No, in fact, it has been measured to be somewhere between the same and
significantly worse, even with the 32K chunk size that zisofs uses.

-hpa
--
<[email protected]> at work, <[email protected]> in private!
"Unix gives you enough rope to shoot yourself in the foot."
http://www.zytor.com/~hpa/puzzle.txt <[email protected]>

2001-10-16 04:35:37

by Keith Owens

[permalink] [raw]
Subject: Re: libz, libbz2, ramfs and cramfs

On Mon, 15 Oct 2001 15:06:42 +0200 (CEST),
Cristiano Paris <[email protected]> wrote:
>I'm interested in developing a file system which could take features from
>ramfs and cramfs so I have a couple of questions which possibly Linus
>would answer to.
>Second, quoting from the jffs2's TODO list :
>
>- fix zlib. It's ugly as hell and there are at least three copies in the
>kernel tree

The -ac tree is moving to a single copy of zlib, in fs/inflate_fs. It
is currently used by cramfs and zisofs. jffs2 in the -ac tree still
uses its own copy of zlib and should be converted.

2001-10-16 07:36:32

by Matt D. Robinson

[permalink] [raw]
Subject: Re: libz, libbz2, ramfs and cramfs

Keith Owens wrote:
> On Mon, 15 Oct 2001 15:06:42 +0200 (CEST),
> Cristiano Paris <[email protected]> wrote:
> >I'm interested in developing a file system which could take features from
> >ramfs and cramfs so I have a couple of questions which possibly Linus
> >would answer to.
> >Second, quoting from the jffs2's TODO list :
> >
> >- fix zlib. It's ugly as hell and there are at least three copies in the
> >kernel tree
>
> The -ac tree is moving to a single copy of zlib, in fs/inflate_fs. It
> is currently used by cramfs and zisofs. jffs2 in the -ac tree still
> uses its own copy of zlib and should be converted.

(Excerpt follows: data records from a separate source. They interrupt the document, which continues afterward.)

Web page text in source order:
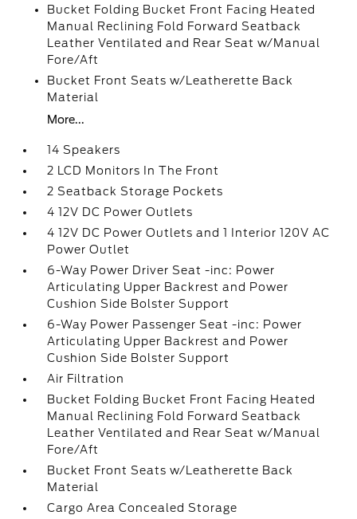
Bucket Folding Bucket Front Facing Heated
Manual Reclining Fold Forward Seatback
Leather Ventilated and Rear Seat w/Manual
Fore/Aft
Bucket Front Seats w/Leatherette Back
Material
More...
14 Speakers
2 LCD Monitors In The Front
2 Seatback Storage Pockets
4 12V DC Power Outlets
4 12V DC Power Outlets and 1 Interior 120V AC
Power Outlet
6-Way Power Driver Seat -inc: Power
Articulating Upper Backrest and Power
Cushion Side Bolster Support
6-Way Power Passenger Seat -inc: Power
Articulating Upper Backrest and Power
Cushion Side Bolster Support
Air Filtration
Bucket Folding Bucket Front Facing Heated
Manual Reclining Fold Forward Seatback
Leather Ventilated and Rear Seat w/Manual
Fore/Aft
Bucket Front Seats w/Leatherette Back
Material
Cargo Area Concealed Storage

Any plans to fix this for the Linus tree? Also, why place this in fs?
Shouldn't this be around for PPP along with other things that
can use it (like LKCD)?

--Matt

2001-10-16 17:41:31

by David Woodhouse

[permalink] [raw]
Subject: Re: libz, libbz2, ramfs and cramfs


[email protected] said:
> The -ac tree is moving to a single copy of zlib, in fs/inflate_fs.
> It is currently used by cramfs and zisofs. jffs2 in the -ac tree
> still uses its own copy of zlib and should be converted.

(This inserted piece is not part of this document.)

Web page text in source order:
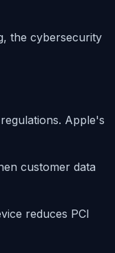
the cybersecurity
Apple's
customer data
reduces PCI

AFAIK the new zlib doesn't (yet) do compression, so JFFS2 can't use it.

--
dwmw2


2001-10-17 08:31:32

by H. Peter Anvin

[permalink] [raw]
Subject: Re: libz, libbz2, ramfs and cramfs

Followup to: <[email protected]>
By author: "Matt D. Robinson" <[email protected]>
In newsgroup: linux.dev.kernel
> >
> > The -ac tree is moving to a single copy of zlib, in fs/inflate_fs. It
> > is currently used by cramfs and zisofs. jffs2 in the -ac tree still
> > uses its own copy of zlib and should be converted.
>
> Any plans to fix this for the Linus tree? Also, why place this in fs?
> Shouldn't this be around for PPP along with other things that
> can use it (like LKCD)?
>

PPP uses a nonstandard deviant of zlib, or *so I've been told*, so
that one is out.

The reason it's in fs is because I wasn't feeling sure that the memory
management as implemented is adequate for non-fs-related
applications. I might change that, though, but I wanted to move
somewhat slowly.

Memory management in zlib is nontrivial. If you port the user-space
zlib the "obvious" way to kernel space, you get memory management that
is completely unacceptable to a filesystem application -- too easy to
get random errors due to memory allocation failures.

A major problem is that the module name "deflate" is used by PPP,
despite it being a nonstandard format...

-hpa
--
<[email protected]> at work, <[email protected]> in private!
"Unix gives you enough rope to shoot yourself in the foot."
http://www.zytor.com/~hpa/puzzle.txt <[email protected]>

2001-10-17 08:45:20

by David Woodhouse

[permalink] [raw]
Subject: Re: libz, libbz2, ramfs and cramfs



[email protected] said:
> PPP uses a nonstandard deviant of zlib, or *so I've been told*, so
> that one is out.

OOI, jffs2 used the PPP version of zlib, and mkfs.jffs2 uses the
normal libz. No problems have been encountered so far.

--
dwmw2


2001-10-18 03:11:24

by Paul Mackerras

[permalink] [raw]
Subject: Re: libz, libbz2, ramfs and cramfs

H. Peter Anvin writes:

> PPP uses a nonstandard deviant of zlib, or *so I've been told*, so
> that one is out.

PPP uses a variant of zlib with some extensions. I believe that I
didn't break zlib for normal use when I added the extensions but I
would have to check that to be 100% sure. The PPP zlib.c is based on
zlib-1.0.4, which is no longer the most recent version.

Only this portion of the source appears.